EIGHTY FIRST DAY
Thursday, 14 March 1946
GÖRING: ...Then came the Italian-Abyssinian war. With regard to the sanctions against Italy, Germany was given to understand, not openly but quite clearly, that it would be to her advantage, as far as the Austrian question was concerned, to take part in these sanctions.
That was a difficult decision for the Führer to make, to declare himself out and out against Italy and to achieve the Anschluss by these means or to bind himself by obligation to Italy by means of a pro-Italian or correct attitude and thus to exclude Italy's opposition to the Anschluss. I suggested to him at that time, in view of the somewhat vague offer regarding Austria made by English-french circles, to try and find out who was behind this offer and whether both governments were willing to come to an agreement in regard to this point and to give assurances to the effect that this would be considered an internal German affair, and not some vague assurances of general co-operation, et cetera.
My suspicions proved right; we could not get any definite assurances.
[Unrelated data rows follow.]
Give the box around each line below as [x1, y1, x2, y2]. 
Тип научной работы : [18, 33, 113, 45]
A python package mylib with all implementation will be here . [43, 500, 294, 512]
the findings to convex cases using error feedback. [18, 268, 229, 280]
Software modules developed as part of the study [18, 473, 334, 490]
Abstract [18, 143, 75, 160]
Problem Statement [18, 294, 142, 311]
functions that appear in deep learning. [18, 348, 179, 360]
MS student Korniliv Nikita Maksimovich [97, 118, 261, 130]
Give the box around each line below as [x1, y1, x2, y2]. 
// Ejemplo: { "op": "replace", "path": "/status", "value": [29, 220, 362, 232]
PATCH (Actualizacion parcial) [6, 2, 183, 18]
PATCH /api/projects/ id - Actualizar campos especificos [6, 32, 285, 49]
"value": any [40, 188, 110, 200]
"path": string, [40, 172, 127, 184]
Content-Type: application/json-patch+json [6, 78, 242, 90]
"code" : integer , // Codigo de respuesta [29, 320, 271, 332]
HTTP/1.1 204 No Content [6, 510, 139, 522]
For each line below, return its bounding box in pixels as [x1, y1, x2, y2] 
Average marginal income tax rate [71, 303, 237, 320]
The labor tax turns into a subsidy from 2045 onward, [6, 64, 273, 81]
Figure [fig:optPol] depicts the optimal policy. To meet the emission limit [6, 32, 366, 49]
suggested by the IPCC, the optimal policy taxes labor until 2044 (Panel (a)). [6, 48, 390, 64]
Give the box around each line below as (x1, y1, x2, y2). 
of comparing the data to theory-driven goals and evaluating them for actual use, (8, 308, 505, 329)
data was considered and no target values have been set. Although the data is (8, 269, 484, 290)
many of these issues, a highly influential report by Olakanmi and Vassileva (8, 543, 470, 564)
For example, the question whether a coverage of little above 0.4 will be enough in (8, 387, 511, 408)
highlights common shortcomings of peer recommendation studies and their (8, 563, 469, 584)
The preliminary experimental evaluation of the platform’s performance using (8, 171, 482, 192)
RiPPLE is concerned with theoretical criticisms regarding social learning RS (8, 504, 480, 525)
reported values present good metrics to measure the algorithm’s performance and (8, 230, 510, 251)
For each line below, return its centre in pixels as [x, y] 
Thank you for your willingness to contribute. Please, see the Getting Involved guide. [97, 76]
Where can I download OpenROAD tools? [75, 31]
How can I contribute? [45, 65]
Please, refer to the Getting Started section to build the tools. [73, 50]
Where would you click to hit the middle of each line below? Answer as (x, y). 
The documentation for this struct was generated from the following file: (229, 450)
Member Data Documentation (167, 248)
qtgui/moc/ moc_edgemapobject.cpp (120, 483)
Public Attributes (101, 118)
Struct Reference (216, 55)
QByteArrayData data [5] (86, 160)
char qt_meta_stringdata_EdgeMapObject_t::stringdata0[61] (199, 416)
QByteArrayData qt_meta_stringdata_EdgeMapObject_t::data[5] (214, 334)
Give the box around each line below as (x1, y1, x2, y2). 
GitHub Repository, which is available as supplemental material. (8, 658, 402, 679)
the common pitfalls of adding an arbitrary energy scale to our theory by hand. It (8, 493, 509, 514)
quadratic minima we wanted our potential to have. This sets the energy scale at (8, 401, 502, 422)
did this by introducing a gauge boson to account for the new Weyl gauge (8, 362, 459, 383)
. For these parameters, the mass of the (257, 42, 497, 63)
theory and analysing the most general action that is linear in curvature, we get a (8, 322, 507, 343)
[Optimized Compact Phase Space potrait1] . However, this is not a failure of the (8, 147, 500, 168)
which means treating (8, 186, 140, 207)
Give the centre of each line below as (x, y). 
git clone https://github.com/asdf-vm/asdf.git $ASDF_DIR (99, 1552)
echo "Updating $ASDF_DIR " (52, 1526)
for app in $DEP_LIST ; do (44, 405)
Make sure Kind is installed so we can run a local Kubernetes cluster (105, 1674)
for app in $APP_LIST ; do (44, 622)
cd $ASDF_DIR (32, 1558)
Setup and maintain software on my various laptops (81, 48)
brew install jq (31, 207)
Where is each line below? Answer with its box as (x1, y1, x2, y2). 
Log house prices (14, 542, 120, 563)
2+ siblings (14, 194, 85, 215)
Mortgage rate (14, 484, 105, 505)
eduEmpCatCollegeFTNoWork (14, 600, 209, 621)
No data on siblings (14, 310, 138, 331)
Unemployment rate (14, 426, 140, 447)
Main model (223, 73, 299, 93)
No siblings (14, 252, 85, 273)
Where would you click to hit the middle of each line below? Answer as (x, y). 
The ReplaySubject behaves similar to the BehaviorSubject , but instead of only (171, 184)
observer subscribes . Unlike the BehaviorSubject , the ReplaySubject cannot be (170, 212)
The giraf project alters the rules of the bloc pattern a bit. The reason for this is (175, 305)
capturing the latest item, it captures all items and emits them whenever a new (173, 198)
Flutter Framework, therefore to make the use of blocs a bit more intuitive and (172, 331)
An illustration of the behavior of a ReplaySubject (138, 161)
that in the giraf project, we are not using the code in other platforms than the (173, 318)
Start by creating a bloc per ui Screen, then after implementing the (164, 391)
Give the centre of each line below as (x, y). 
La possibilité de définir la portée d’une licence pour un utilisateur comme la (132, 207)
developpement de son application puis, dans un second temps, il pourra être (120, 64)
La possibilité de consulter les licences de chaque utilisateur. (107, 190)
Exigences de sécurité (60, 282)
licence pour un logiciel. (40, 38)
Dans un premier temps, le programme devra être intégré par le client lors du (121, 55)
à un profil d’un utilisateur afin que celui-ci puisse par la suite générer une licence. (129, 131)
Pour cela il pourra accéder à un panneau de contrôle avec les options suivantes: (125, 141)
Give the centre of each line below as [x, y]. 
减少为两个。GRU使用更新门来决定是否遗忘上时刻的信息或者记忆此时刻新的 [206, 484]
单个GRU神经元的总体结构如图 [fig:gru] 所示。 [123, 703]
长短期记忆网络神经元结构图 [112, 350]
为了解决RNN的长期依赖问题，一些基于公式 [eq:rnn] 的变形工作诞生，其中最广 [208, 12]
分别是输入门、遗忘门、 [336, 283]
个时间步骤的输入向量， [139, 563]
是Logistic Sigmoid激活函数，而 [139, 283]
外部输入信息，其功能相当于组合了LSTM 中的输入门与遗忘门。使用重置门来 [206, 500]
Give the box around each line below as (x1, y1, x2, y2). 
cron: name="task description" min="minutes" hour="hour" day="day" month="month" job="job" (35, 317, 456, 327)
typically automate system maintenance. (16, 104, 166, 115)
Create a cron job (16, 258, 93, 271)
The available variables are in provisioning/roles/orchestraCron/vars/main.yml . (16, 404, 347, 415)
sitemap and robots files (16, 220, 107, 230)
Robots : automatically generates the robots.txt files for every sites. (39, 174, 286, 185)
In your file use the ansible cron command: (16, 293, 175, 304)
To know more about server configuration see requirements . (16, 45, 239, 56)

Under those circumstances, it was more expedient for us to prevent Italy being the main opponent to the Anschluss by joining in any sanctions against her.
...In the evening of the same day, after everything had become clear, and the outcome could be seen in advance, I went to the Flieger Club, where I had been invited several weeks before, to a ball. I mention this because here that ,too has been described as a deceptive maneuver. But that invitation had been sent out, I believe, even before the Berchtesgaden conference took place. There I met almost all the diplomats. I immediately took Sir Nevile Henderson, the British Ambassador, aside. I spoke to him for 2 hours and gave him all the reasons and explained everything, and also asked him to tell me - the same question which I later asked Ribbentrop - what nation in the whole world was damaged in any way by our union with Austria? From whom had we taken anything, and whom had we harmed? I said that this was an absolute restitution, that both parts had belonged together in the German Empire,for centuries and that they had been separated only because of political developments, the later monarchy and Austria's secession.
...One needs only to remember what an interpretation was given at that time by the Russian press and the Russian radio to the Munich agreement and to the occupation of the Sudetenland. One could hardly use stronger language. There had been a liaison between Prague and Moscow for a long time. Prague, disappointed by the Munich agreement, could now strengthen its ties with Moscow. Signs of that were seen particularly in the Czech Officers' corps and we were informed. And in the event of this Proving dangerous to Germany, instructions had been issued to the military offices to take preventive measures, as was their duty. But that order has nothing to do with any intention of occupying the rest of Czechoslovakia after a short time.